Wet and cold, bad news for drivers but good news for farmers

WEST LAFAYETTE, Ind. – Indiana's recent snowfall should help eliminate herbicide carryover into next spring, said a Purdue University expert.

While the snow increases herbicide breakdown in the soil, the colder weather does slow down the process.

"Herbicides still in the soil from last season can damage crops the following spring if the herbicide doesn't break down properly," said Glenn Nice, weed science professional assistant.

A wet winter is the first step in the breakdown process, but spring weather is the biggest deciding factor of herbicide carryover and weed issues that farmers will face. Microorganisms also play a part in the breakdown of herbicides. Warm, wet weather is the ideal situation for the successful breakdown, Nice said.

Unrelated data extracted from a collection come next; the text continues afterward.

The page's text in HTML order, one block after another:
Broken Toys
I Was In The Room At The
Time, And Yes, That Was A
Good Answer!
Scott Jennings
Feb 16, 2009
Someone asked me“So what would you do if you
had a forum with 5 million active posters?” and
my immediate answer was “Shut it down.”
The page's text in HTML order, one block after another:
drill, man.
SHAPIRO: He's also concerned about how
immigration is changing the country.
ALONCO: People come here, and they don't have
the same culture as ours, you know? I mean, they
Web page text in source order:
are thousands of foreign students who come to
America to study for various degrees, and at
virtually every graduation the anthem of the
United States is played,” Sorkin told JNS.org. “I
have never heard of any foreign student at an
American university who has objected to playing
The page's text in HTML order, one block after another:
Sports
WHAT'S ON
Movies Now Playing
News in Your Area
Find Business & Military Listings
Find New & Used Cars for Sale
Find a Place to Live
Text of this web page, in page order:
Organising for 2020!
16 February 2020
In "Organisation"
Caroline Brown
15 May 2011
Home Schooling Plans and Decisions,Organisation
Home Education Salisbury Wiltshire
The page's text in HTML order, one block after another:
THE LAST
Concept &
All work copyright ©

A wet spring helps break down herbicides, but it also could allow for many of the same problems that occurred last spring, Nice said.

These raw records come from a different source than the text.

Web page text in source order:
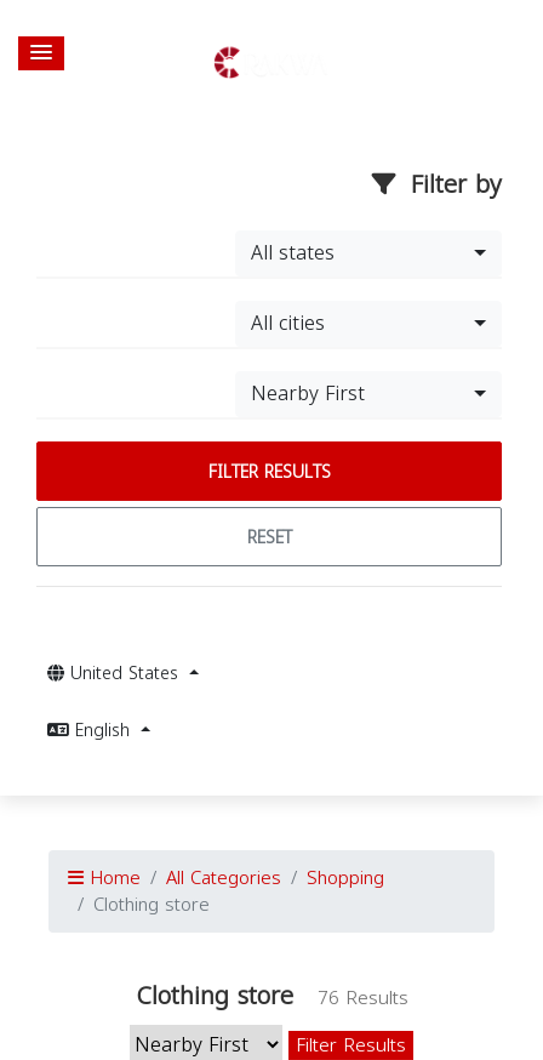
Filter by
All states
All cities
Nearby First
FILTER RESULTS
RESET
United States
English
Home All Categories Shopping
Clothing store
Clothing store
76 Results
Filter Results
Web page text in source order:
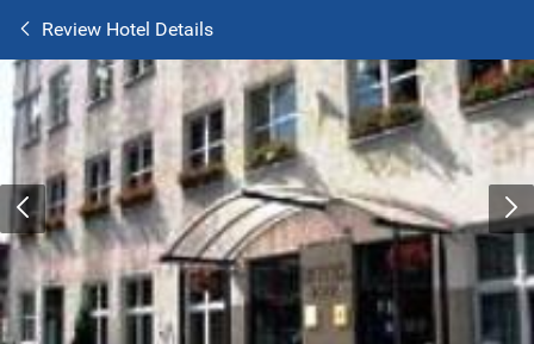
Review Hotel Details
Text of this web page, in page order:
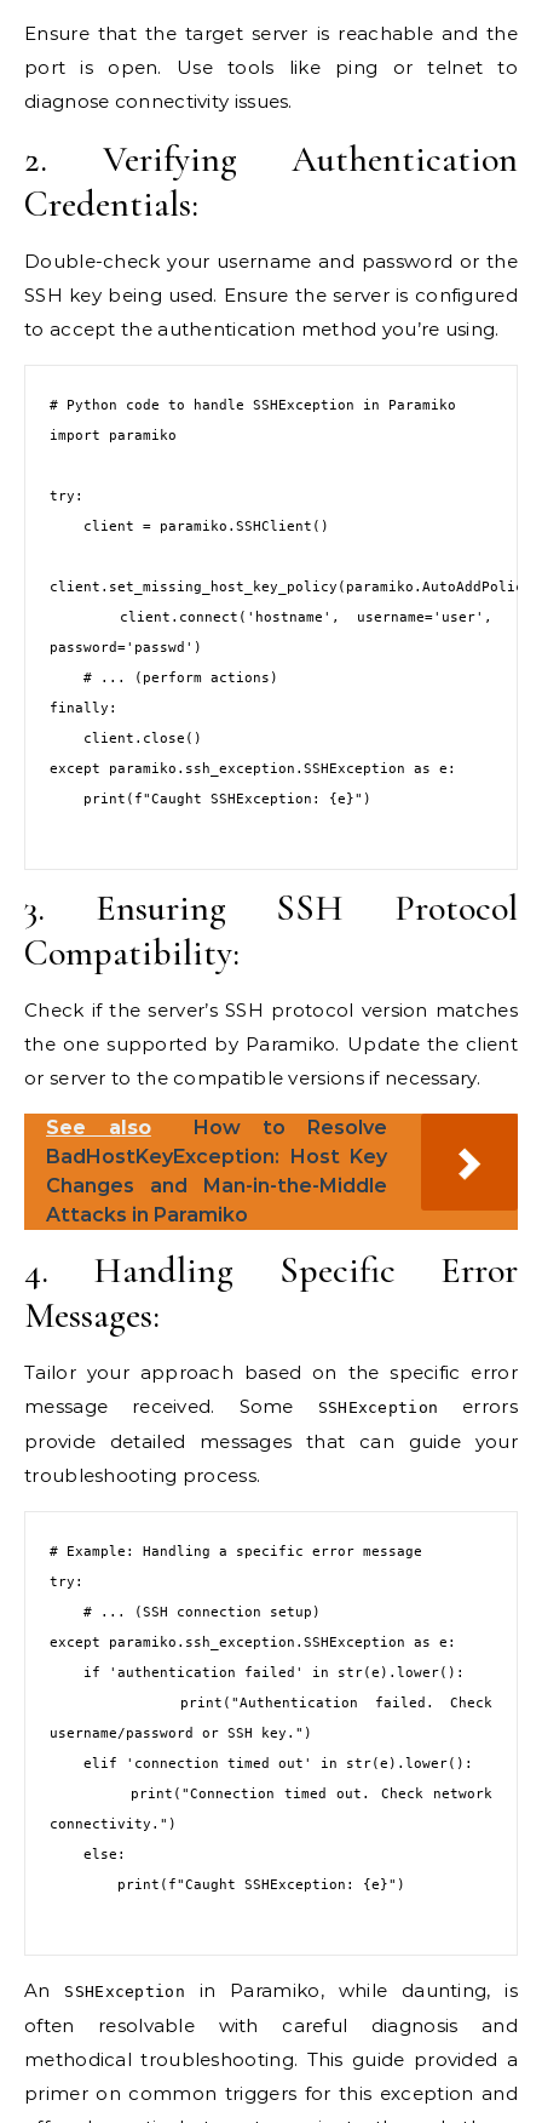
Ensure that the target server is reachable and the
port is open. Use tools like ping or telnet to
diagnose connectivity issues.
2. Verifying Authentication
Credentials:
Double-check your username and password or the
SSH key being used. Ensure the server is configured
to accept the authentication method you’re using.
# Python code to handle SSHException in Paramiko
import paramiko
try:
password='passwd')
finally:
except paramiko.ssh_exception.SSHException as e:
3. Ensuring SSH Protocol
Compatibility:
Check if the server’s SSH protocol version matches
the one supported by Paramiko. Update the client
or server to the compatible versions if necessary.
See also
How to Resolve
BadHostKeyException: Host Key
Changes and Man-in-the-Middle
Attacks in Paramiko
4. Handling Specific Error
Messages:
Tailor your approach based on the specific error
message received. Some
SSHException
errors
provide detailed messages that can guide your
troubleshooting process.
# Example: Handling a specific error message
try:
except paramiko.ssh_exception.SSHException as e:
username/password or SSH key.")
connectivity.")
An SSHException
in Paramiko, while daunting, is
often resolvable with careful diagnosis and
methodical troubleshooting. This guide provided a
primer on common triggers for this exception and
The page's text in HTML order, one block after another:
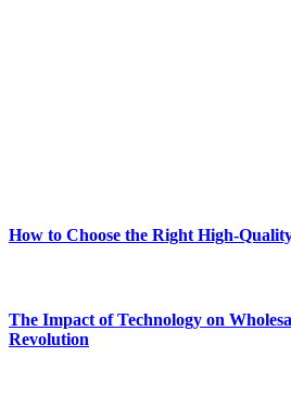
How to Choose the Right High-
The Impact of Technology on
Revolution
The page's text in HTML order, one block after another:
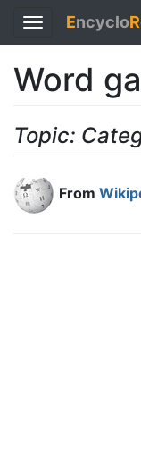
Toggle
navigation
EncycloR
Word
Topic:
From
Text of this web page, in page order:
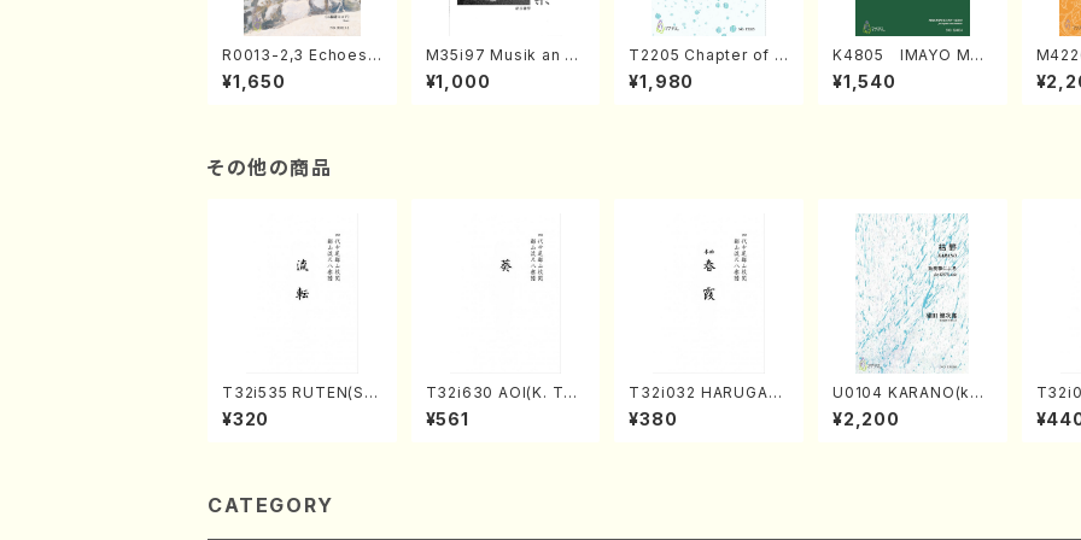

One problem is the difficulty of getting into fields to do burn-down or tillage. Both of these methods help farmers get rid of winter annuals such as common chickweed, purple deadnettle and henbit. These plants prevent the soil from warming up in the spring, which could inhibit planting.

Another problem associated with a wet winter is the fear that fall-applied herbicides won't last until the spring. A plant that affected farmers last season was the cress-leaf groundsel or butterweed (sometimes referred to as ragwort in Indiana).

"This yellow plant canvassed the ground last spring and may not have even been noticed if farmers were able to get into their fields and do burn-downs or tillage," Nice said.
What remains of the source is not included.